Илл. 102. К. Малевич. Красная конница. 1928–1932. Холст, масло. ГРМ
Вся обозначенная нами совокупность семантико-синтаксических связей мотивного комплекса насекомых представлена в творчестве Платонова, особенно в произведениях конца 20-х – начала 30-х годов Инсектный код Платонова проливает свет на специфику его абсурда как частного случая парадоксальности поэтики мастера в целом, имеющей место на всех уровнях организации текста. В прозе Платонова конца 20-х – начала 30-х годов нашел выражение ряд глобальных метафор эпохи, построенных на инсектном коде. Среди них – как продолжение традиции XIX века – у(дис)топическая тема муравьев как государственного строителя, а также червя в связи с человеком-червем и хтонической семантикой человеческой телесности. Не являясь насекомым в биологическом смысле, червь как персонаж прозы Платонова тем не менее может быть рассмотрен в ряду насекомых в плане функциональной поэтики. Писатель в этом отношении близок к фольклорной топике.

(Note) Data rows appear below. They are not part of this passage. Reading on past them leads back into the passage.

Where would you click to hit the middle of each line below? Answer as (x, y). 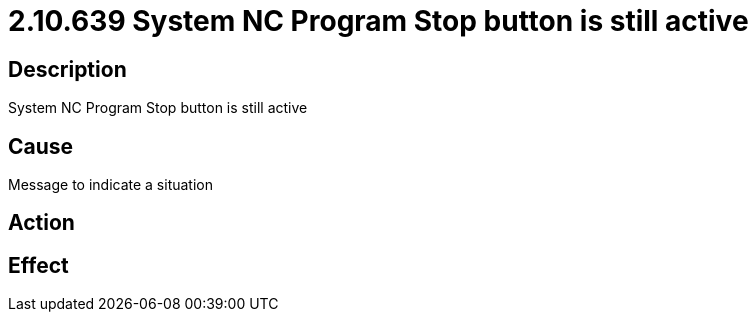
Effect (38, 265)
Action (41, 223)
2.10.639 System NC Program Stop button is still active (378, 21)
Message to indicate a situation (111, 185)
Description (67, 69)
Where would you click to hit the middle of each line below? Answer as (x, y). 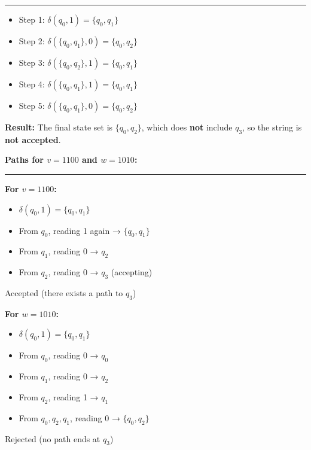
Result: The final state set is (59, 127)
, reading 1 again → (84, 230)
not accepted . (33, 139)
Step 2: (32, 41)
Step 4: (32, 84)
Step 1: (32, 19)
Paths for (24, 159)
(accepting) (132, 272)

Телесное у Платонова эквивалентно земле, а тем самым индексальные насекомые – спутники человеческого тела и быта (клопы, тараканы, блохи и вши) – оказываются в тождественной позиции по отношению к земным гадам: змеям и червям. Насекомые Платонова выполняют весь спектр функций символистско-авангардного наследия, в интегрированной форме обретшего место в поэтике мастера. Так, насекомые в функции авангардно-индексальных знаков (мухи) соположены насекомым символическим и символистическим (таким как муравьи). В обширном инсектарии Платонова уживаются тараканы, клопы, глисты, черви, муравьи, комары, гниды, сверчки, вши, пауки, мухи, жуки, бабочки. Показательна семантика собирательной формы: помимо видового термина насекомые лексически представлены как «мелочь жизни», «невидимые существа», «тварь», «усердная тварь», «невидимые твари», «маленькие взволнованные существа», «паразит», «маленький жилой мир».